Machine Learning and dynamical systems meet in reproducing kernel Hilbert spaces

Boumediene Hamzi
Johns Hopkins University

The intersection of the fields of dynamical systems and machine learning is largely unexplored and the objective of this talk is to show that working in reproducing kernel Hilbert spaces offers tools for a data-based theory of nonlinear dynamical systems. We use the method of parametric and nonparametric kernel flows to predict some prototypical chaotic dynamical systems as well as geophysical observational data.

We also consider microlocal kernel design for detecting critical transitions in some fast-slow random dynamical systems. We then show how kernel methods can be used to approximate center manifolds, propose a data-based version of the center manifold theorem and construct Lyapunov functions for nonlinear ODEs.

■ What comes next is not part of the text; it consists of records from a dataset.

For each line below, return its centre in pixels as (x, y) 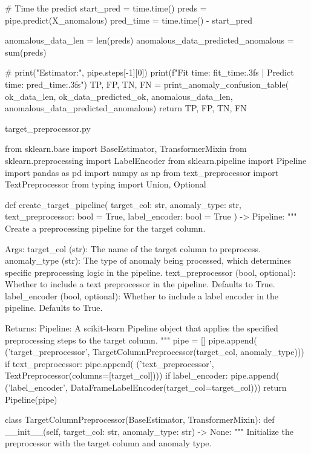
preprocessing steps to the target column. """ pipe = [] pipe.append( (131, 340)
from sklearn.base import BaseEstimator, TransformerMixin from (126, 148)
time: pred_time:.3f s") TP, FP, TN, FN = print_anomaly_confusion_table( (147, 84)
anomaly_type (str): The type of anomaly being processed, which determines (148, 260)
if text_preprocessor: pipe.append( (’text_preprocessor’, (110, 363)
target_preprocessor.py (48, 128)
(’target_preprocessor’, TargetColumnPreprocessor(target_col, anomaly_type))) (155, 352)
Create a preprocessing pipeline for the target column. (105, 228)
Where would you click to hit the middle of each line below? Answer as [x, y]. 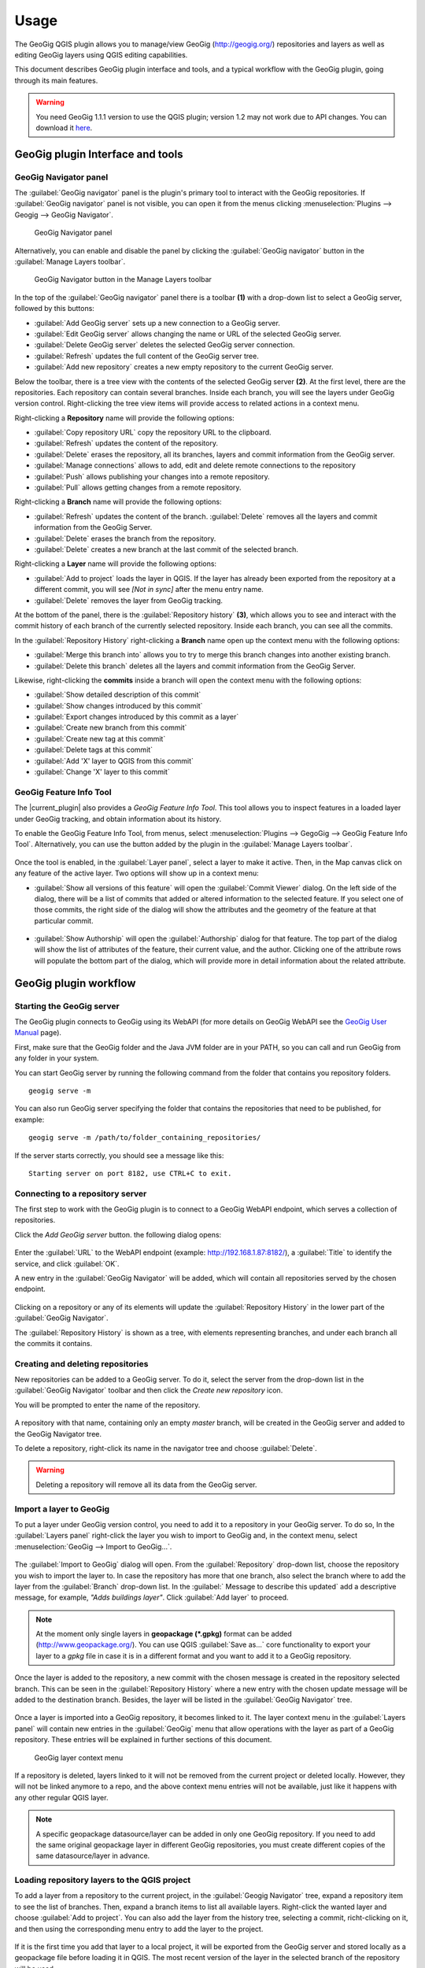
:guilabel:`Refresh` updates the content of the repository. [126, 443]
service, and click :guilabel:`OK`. [67, 1263]
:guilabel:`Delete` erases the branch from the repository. [125, 538]
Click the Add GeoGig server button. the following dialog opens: [118, 1234]
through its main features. [56, 80]
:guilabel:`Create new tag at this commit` [100, 738]
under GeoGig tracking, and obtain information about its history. [118, 819]
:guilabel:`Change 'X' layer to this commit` [102, 772]
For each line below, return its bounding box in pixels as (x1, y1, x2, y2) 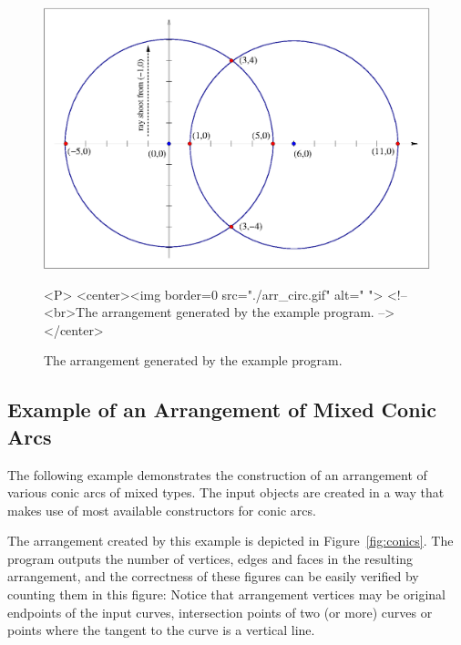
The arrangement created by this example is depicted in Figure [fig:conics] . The (7, 531, 454, 550)
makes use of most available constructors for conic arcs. (7, 500, 316, 519)
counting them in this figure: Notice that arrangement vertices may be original (7, 585, 446, 604)
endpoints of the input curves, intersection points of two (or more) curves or (7, 602, 433, 621)
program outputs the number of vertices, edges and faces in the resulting (7, 548, 414, 568)
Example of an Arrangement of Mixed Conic (7, 395, 436, 424)
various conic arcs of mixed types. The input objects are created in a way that (7, 483, 445, 502)
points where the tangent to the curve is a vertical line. (7, 620, 315, 640)
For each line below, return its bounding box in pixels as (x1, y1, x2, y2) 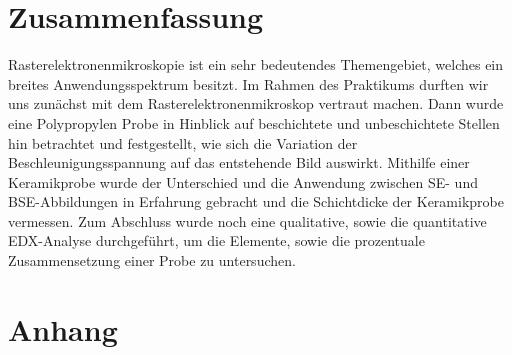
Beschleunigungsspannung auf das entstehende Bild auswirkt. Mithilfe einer (8, 152, 470, 173)
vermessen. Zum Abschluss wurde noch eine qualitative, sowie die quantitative (8, 210, 487, 231)
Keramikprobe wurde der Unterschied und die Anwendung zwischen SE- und (8, 171, 478, 192)
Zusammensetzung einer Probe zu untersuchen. (8, 250, 296, 271)
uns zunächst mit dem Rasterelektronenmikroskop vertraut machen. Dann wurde (8, 93, 504, 114)
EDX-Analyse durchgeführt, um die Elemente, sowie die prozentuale (8, 230, 425, 251)
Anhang (8, 308, 118, 349)
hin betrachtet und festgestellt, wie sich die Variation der (8, 132, 358, 153)
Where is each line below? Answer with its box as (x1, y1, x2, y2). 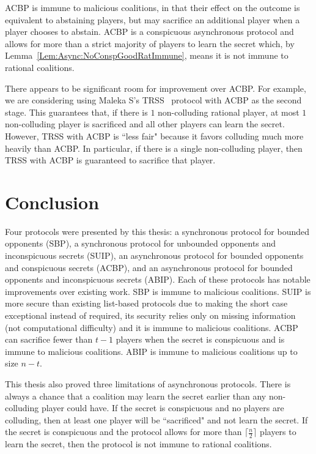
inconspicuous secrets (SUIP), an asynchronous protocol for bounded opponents (5, 249, 304, 262)
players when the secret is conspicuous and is (116, 333, 285, 346)
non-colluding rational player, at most (158, 105, 299, 118)
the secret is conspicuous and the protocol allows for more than (5, 425, 242, 438)
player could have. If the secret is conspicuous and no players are (41, 401, 284, 414)
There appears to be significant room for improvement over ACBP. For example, (5, 81, 306, 94)
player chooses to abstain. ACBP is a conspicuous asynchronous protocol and (5, 25, 294, 38)
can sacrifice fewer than (5, 333, 93, 346)
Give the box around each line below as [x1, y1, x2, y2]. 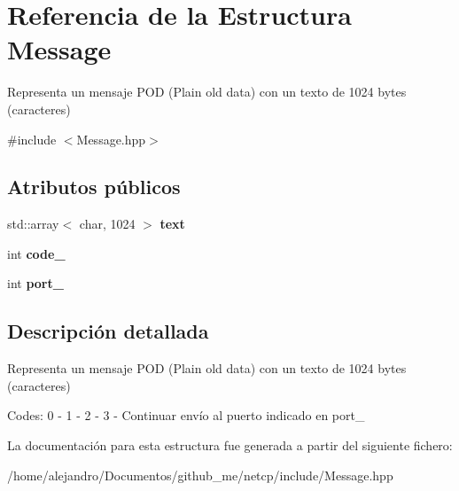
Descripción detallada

We also introduce a data-based approach to estimating key quantities which arise in the study of nonlinear autonomous, control and random dynamical systems. Our approach hinges on the observation that much of the existing linear theory may be readily extended to nonlinear systems-- with a reasonable expectation of success- once the nonlinear system has been mapped into a high or infinite dimensional Reproducing Kernel Hilbert Space. In particular, we develop computable, non-parametric estimators approximating controllability and observability energies for nonlinear systems. We apply this approach to the problem of model reduction of nonlinear control systems. It is also shown that the controllability energy estimator provides a key means for approximating the invariant measure of an ergodic, stochastically forced nonlinear system.